(Directions for this task): Across all the records below, count the lines that hold "RNOA". State only that figure.

START Raw data

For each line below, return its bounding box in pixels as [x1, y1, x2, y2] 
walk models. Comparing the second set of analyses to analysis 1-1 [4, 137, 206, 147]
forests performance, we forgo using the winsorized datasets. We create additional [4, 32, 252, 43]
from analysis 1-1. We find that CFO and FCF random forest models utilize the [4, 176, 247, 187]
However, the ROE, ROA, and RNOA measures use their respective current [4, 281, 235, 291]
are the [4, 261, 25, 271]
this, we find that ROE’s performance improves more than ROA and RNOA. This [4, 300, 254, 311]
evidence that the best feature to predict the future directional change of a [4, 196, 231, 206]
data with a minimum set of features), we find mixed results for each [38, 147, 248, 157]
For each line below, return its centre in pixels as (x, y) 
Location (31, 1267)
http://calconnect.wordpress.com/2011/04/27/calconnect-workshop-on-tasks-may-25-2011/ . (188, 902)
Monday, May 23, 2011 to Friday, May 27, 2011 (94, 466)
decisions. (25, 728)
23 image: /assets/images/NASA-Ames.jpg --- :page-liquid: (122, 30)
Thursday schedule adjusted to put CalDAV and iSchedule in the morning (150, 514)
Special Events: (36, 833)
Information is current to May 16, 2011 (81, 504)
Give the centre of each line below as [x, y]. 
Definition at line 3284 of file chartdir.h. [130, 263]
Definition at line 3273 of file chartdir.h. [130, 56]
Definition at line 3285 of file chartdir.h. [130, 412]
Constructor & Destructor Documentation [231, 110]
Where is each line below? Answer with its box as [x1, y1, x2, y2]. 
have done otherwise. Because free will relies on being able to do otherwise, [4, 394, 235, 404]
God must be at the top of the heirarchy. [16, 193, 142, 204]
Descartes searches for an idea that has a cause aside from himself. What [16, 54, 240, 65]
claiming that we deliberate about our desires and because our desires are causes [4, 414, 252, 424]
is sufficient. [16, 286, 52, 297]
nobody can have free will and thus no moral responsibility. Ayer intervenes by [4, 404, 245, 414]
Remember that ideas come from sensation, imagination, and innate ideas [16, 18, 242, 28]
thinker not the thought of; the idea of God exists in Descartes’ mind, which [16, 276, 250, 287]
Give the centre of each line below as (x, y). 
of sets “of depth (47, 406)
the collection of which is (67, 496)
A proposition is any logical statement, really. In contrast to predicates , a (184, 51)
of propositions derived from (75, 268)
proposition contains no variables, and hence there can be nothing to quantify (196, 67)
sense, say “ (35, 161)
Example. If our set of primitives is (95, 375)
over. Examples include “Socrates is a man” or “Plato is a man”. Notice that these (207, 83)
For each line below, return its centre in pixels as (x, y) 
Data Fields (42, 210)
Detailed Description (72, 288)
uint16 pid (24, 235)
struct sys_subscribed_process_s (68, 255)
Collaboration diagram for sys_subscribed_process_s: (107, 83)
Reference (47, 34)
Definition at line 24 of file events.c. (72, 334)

END Raw data

(Exercise answer): 2